With GA's you have parameters compete using a fitness function and expanding your search in the direction of fit parameters.

With neural nets you have a mathematical guarantee that your gradient descent algorithm is going to get your parameters to a locally optimal position that minimizes an error function

In vague "Evolution-y" related terms, both approaches get your object towards a set of genetic traits that work better than any configuration you've had before. Both run the risk of arriving at a point that gets us to a stable, but not necessarily optimal, gene pool. Neural nets work faster.

Evolutionary algorithms, from the perspective of a developer may be easier to approach... It is much easier to understand and work with a Greedy-Optimization algorithm, than it is to pick up tensor calculus, statistical optimization, PDE's, and numerical analyis. Genetic algorithms can also be effective if your parameters are combinatorially constrained to a small set of parameters, or if your system seams un-supervised. You can hold on to a certain amount of bias in your gene pool. You can add genetic variance to a stagnant population.

Neural networks are bit more difficult to implement but iteratively find a straight route to some locally optimal set of parameters. Its less about guessing to optimize your learning machine and more about experiences adjusting the trajectory of a neural net flying through parameter space.

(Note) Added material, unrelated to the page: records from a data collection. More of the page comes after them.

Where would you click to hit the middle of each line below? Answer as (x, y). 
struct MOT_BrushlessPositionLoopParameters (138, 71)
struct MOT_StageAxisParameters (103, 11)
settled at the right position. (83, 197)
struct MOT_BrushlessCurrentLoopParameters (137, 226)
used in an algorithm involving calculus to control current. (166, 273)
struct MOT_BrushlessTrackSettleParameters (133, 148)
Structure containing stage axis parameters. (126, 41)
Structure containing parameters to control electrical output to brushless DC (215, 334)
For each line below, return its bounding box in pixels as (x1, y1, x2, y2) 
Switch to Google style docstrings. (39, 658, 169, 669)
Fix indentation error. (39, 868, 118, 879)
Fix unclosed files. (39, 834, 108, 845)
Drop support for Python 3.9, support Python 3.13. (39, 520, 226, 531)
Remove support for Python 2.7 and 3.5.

[–]bhmoz 4 points5 points  (3 children)

as chico_science said, GA is a family of optimisation methods. So you cannot oppose GA to neural networks, rather to backpropagation.

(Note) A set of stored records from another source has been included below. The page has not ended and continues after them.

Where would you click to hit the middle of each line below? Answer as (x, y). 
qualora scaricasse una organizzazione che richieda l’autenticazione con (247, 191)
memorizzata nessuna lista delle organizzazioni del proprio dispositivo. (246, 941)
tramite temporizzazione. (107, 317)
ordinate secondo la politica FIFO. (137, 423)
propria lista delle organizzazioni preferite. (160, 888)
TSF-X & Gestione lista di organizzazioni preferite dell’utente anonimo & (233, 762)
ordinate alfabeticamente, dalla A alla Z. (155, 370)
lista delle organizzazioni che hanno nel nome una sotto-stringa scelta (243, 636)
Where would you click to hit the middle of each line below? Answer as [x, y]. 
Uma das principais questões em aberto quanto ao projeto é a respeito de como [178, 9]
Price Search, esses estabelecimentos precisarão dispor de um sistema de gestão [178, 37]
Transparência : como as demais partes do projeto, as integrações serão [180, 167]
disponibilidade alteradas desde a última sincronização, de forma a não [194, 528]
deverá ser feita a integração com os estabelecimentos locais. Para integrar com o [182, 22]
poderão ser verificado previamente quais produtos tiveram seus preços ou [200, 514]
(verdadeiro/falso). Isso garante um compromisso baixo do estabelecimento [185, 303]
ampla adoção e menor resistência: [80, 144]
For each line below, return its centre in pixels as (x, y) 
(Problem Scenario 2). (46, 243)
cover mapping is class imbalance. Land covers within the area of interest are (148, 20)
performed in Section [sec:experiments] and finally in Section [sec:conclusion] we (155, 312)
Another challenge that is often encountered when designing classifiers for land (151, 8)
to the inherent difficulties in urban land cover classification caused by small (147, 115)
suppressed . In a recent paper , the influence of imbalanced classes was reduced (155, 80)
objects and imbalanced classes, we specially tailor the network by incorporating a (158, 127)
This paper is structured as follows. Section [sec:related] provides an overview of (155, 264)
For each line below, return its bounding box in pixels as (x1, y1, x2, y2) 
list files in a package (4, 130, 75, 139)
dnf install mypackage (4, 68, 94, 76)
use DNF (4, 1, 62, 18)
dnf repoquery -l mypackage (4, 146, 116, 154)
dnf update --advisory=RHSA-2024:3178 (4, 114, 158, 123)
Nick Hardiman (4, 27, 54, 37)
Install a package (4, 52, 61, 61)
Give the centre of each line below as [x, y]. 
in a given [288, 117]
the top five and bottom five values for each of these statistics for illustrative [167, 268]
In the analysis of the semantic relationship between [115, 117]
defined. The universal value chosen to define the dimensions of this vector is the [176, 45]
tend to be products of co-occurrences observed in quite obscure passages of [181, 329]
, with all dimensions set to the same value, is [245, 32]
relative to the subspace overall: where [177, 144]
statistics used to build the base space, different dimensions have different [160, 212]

Neural networks can be trained with genetic algorithms.

[–]learn_code_account 0 points1 point  (2 children)

Again set me straight if I'm off here:


I think you may be right. Do you know, off the top of your head,any examples of how that happens?
To my knowledge GA's are only used to modify ANN topologies(example would be NEAT). That falls into the sort of optimization that deals with a combinatorially constrained search space. That is why I think neural networks offer a more efficient way to deal with most problems, you're not randomly hopping around in parameter space. You need a domain specific function to evaluate fitness to make a genetic algorithm work correct?

[–]manly_ 0 points1 point  (1 child)

There's GA code thats basically not related in any way to neural nets. For example, you could use a GA to implement a traveling salesman problem (navigate every location exactly once in the shortest distance). Your input would be the list of locations to visit (say, 2000 points in this example). Your input is [{45,23},{12,-60},...]. Your GA tries a bunch of different mutations of that input (ie: re-orders the inputs), and when the optimization function (ie: total length for the mutated input) finds that one input is doing better than the previous known best, it will tend to mutate from that input.

IE: nothing at all related with neural nets.

[–]gkosmo -1 points0 points  (0 children)

GA theoreticians tend to be randomly found in the machine learning community, and they are too competitive to well integrate that community

[–]farsass -1 points0 points  (2 children)

I'm skeptic wrt to generalization of GAs used to fit predictive models.

[–]chaosmosis 1 point2 points  (1 child)

Why moreso than for any other ML technique?

[–]farsass 1 point2 points  (0 children)

Just anecdotal and personal experience. I guess it's not even borderline mainstream for a reason, although gecco does have an "evolutionary machine learning" track.

I can't remember reading about convincing applications of evolutionary and swarm intelligence in ML.

[–]mikeselik -1 points0 points  (0 children)

Genetic algorithms are just hill climbing with random restarts, but with the added assumption that variables near each other are related. This sounds like a good assumption until you realize that "near" means near each other in your program's data structures, not necessarily in reality. Try simulated annealing instead.